= Microconnect distributed antennas =

Microconnect distributed antennas (MDA) are small-cell local area (100 metre radius) transmitter-receivers usually fitted to lampposts and other street furniture in order to provide Wireless LAN, GSM and GPRS connectivity. They are therefore less obtrusive than the usual masts and antennas used for these purposes and meet with less public opposition.

== Service provided ==
The service provided by microconnect distributed antennas cover a market in heavily populated urban area addressing mobile and radio connection. Also MDA is suited for bustling cities and historical areas where mobile connection and ability is impaired. Having many low power, small antennae preforms and covers an area equal to or better than a traditional Macrocellular site. The centrally located radio base station connects to the antennae by fibre optical cable. Each antenna point contains a 63–65 GHz wireless unit alongside a large memory store providing proxy and cache services. Also users will be able to obtain 64 kbit uplink/ 384kbit downlink service. Multiple operators can share this infrastructure.

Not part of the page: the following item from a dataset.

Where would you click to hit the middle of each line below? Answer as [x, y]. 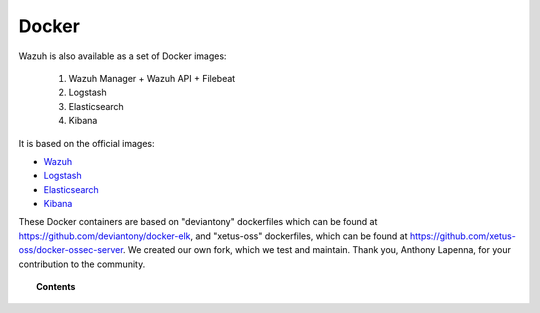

So that different service providers can this technology to benefit their customers.

== Four part MDA System ==
The four part MDA system is, the DAS (Distributed Antenna System) Master unit, access network optical fibre, and the Remote Radio over Fibre (RoF) Unit (Remote Antennae Points). Followed by the Supervisory and Management facilities. This system is compatible GSM (2g and 2.5G) and 3G network requirements of mobile users.

The MDA is an economical device that gives a somewhat low-cost solution to give more people access to mobile and broadband connection. This solution also has a low environmental impact that might not clutter up a historical part of an urban area. As communities become more and more dependent on technology solutions like the MDA system is perfect for protecting the natural beauty.